That was a big deposit. More typical is 10% of the pup price and then either progress payment when the pup is selected and a second one prior to ship or simply a payment prior to shipment. My breeder has you pay in full at selection because that happens at 5 weeks and the pup ships at 8.


----------



## Tink

I have left a message for the breeder and asked her to give me a call.


----------



## Fond of Poodles

It's normal for breeders to require a deposit, and if they have waiting lists, they could require that deposit prior to a litter being born.

Are you waiting for pictures of the litter? Or of the dam and sire?


----------



## Carley's Mom

That's what I had thought as well, about 10% of the purchase price . I hope everything works out okay, I think it will if the breeder is well thought of around here... we are a picky bunch.


----------



## farleysd

A deposit is normal, in fact often times a deposit is sent prior to a breeding. I normally have a few people on my list with deposits well in advance of the litter. I will have people contact me when I have a litter, but they are not ready for a puppy at that moment, so they will send a deposit to be high up on my next list.

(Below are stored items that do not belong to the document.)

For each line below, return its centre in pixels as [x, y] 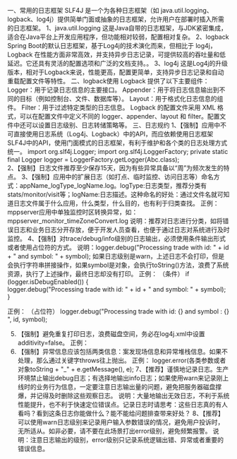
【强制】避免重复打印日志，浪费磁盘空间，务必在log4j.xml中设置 [111, 334]
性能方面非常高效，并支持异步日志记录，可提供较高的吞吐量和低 [133, 54]
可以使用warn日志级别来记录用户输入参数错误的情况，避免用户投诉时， [121, 422]
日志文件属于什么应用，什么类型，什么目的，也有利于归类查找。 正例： [116, 203]
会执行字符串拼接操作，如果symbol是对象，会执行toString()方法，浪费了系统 [118, 265]
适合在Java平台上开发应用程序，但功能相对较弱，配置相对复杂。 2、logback [118, 37]
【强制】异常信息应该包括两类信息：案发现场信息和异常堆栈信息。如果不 [122, 351]
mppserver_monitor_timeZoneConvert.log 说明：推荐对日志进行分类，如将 [115, 221]
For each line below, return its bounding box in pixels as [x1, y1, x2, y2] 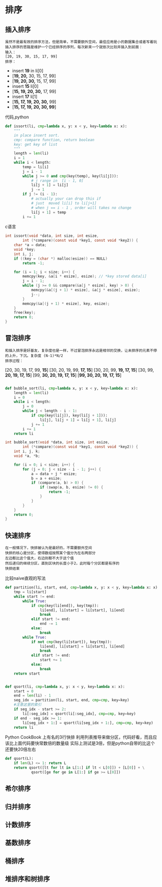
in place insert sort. [14, 132, 60, 138]
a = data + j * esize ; [31, 471, 77, 476]
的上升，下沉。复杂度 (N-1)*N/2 [5, 353, 63, 358]
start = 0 [14, 689, 34, 694]
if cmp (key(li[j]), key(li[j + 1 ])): [31, 413, 108, 418]
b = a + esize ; [31, 476, 62, 481]
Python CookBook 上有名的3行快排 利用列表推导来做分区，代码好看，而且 [5, 734, 153, 740]
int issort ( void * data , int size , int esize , [5, 233, 99, 239]
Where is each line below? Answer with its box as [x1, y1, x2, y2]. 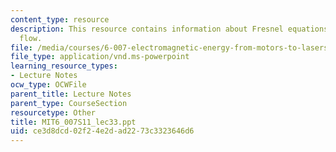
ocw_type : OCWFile [10, 80, 87, 90]
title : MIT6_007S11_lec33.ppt [10, 117, 137, 127]
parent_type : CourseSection [10, 98, 128, 108]
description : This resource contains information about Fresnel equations [10, 24, 329, 34]
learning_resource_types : [10, 61, 118, 71]
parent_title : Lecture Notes [10, 89, 132, 99]
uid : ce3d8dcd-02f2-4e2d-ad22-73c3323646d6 [10, 126, 195, 136]
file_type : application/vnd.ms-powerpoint [10, 52, 190, 62]
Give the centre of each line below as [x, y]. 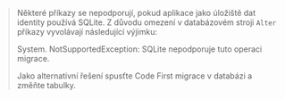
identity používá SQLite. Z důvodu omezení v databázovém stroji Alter [147, 22]
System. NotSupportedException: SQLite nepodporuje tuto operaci [139, 49]
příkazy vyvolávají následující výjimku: [87, 32]
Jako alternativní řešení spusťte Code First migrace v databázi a [134, 76]
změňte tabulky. [46, 85]
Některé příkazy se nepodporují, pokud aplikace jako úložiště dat [136, 13]
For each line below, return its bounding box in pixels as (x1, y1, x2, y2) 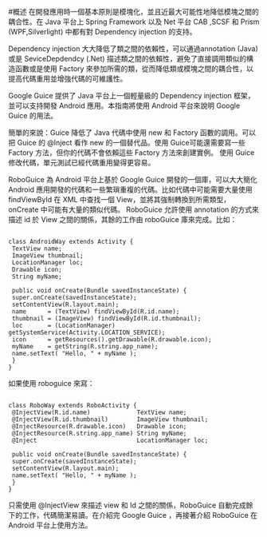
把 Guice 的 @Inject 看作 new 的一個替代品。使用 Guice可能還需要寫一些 (8, 138, 245, 147)
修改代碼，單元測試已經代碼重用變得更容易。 (8, 158, 155, 167)
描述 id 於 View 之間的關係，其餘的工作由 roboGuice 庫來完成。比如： (8, 215, 238, 224)
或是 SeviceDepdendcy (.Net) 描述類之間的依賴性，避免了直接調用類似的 (8, 54, 247, 63)
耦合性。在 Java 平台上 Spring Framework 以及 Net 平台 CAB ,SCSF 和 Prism (8, 17, 260, 26)
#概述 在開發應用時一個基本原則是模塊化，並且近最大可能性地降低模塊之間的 (8, 7, 259, 16)
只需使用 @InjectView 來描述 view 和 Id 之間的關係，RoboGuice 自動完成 (8, 500, 246, 510)
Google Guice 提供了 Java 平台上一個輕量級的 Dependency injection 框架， (8, 91, 255, 100)
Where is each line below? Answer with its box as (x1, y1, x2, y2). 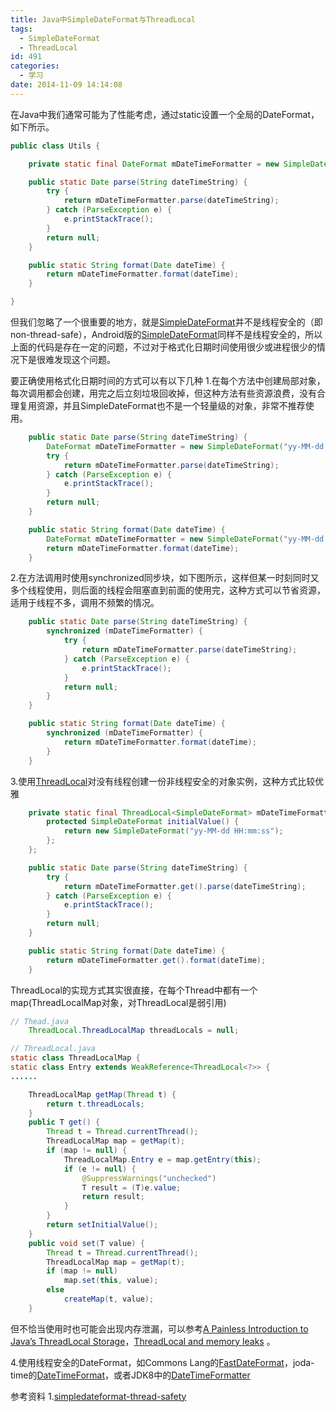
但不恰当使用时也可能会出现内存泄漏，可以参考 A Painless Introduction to (10, 1322, 309, 1335)
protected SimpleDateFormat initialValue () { (46, 817, 240, 827)
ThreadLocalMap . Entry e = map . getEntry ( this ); (63, 1154, 262, 1165)
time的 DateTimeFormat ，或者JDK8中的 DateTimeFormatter (10, 1369, 251, 1381)
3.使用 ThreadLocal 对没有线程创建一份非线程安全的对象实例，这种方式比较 (10, 775, 316, 787)
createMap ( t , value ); (63, 1294, 155, 1304)
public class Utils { (10, 141, 101, 151)
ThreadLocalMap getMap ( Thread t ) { (28, 1089, 177, 1100)
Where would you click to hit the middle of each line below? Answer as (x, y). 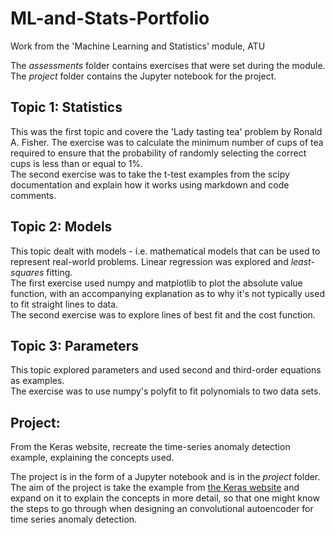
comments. (33, 195)
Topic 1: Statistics (66, 107)
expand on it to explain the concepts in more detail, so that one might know (165, 498)
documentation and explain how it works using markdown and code (150, 184)
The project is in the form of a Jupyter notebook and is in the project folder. (165, 477)
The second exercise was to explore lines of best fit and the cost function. (163, 314)
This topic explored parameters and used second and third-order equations (166, 370)
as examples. (37, 381)
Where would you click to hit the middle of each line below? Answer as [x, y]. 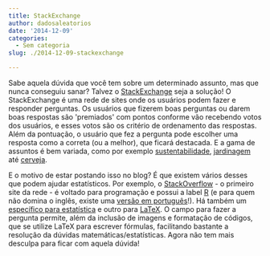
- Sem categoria [43, 46]
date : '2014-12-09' [41, 30]
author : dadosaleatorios [50, 23]
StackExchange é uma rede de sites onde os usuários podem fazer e [122, 100]
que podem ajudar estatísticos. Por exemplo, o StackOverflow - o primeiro [131, 184]
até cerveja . [28, 160]
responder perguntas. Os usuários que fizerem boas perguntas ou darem [129, 108]
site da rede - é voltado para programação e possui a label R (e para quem [132, 192]
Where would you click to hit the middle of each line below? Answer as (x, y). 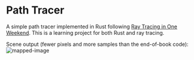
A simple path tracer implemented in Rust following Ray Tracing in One (92, 26)
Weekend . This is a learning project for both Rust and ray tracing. (85, 32)
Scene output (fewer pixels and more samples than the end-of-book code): (97, 44)
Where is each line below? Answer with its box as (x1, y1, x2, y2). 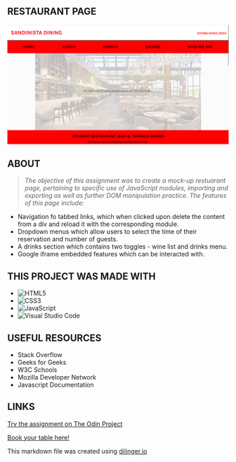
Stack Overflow (17, 350, 63, 358)
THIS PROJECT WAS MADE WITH (7, 270, 156, 282)
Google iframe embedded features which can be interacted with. (17, 250, 205, 258)
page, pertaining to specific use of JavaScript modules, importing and (24, 184, 228, 192)
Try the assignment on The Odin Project (7, 419, 123, 428)
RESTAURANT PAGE (7, 6, 97, 18)
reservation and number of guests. (17, 235, 118, 244)
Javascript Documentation (17, 380, 94, 389)
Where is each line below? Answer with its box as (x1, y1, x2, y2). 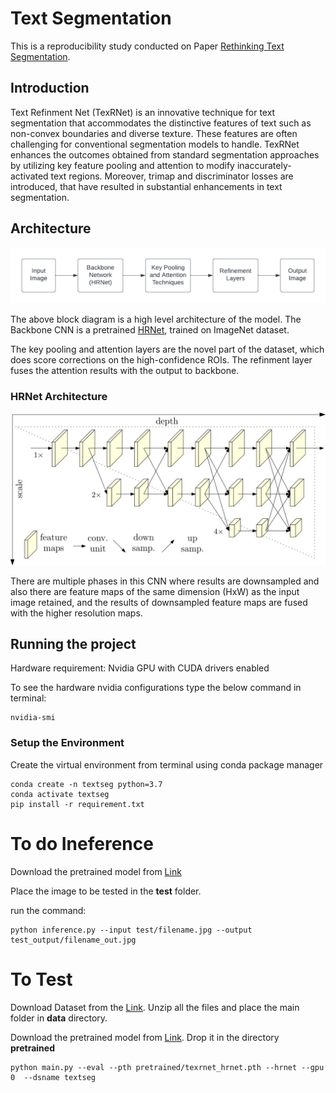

Refunds are seldom needed because I will only accept 5 deposits prior to the breeding, after the puppies are born, then I will decide if I will accept any further deposits. Most of my clients are not interested in sex, and they realize that color can vary and usually not concerned, but want a nice, outgoing, healthy, and beautiful, intelligent poodle. 

If I do not have enough puppies, OR, if I do not have what they want, sex/color, they have an option of a refund, or top of my next list. I have only had one person so far want their deposits returned, some have waited up to two years for the puppy they want.

Terry
Farleys D Standard
"One must first build their house before painting it!"


----------



## ArreauStandardPoodle

Same here Terry. Most people who got pups from my current litters have been working up the list for two years. Finally they get their pup. And we require a $400 deposit that is also refunded in the event we do not have what they want, or we will transfer the deposit to the next litter. When people call and I tell them we do not have puppies available, but indicate when our next litters will be, their first reaction is to say "When I see your litter announcement of your web site, I will call you". Well...by then that litter will be all spoken for. So, the only way to be assured of a puppy, is to put a deposit on one as soon as the decision is made what breeder one wants to work with.


----------



## Marcoislandmom

*Cherie*

I know I waited for your announcement and was too late for this litter. I will be smarter with my second one.


----------



## ArreauStandardPoodle

Marcoislandmom said:


> I know I waited for your announcement and was too late for this litter. I will be smarter with my second one.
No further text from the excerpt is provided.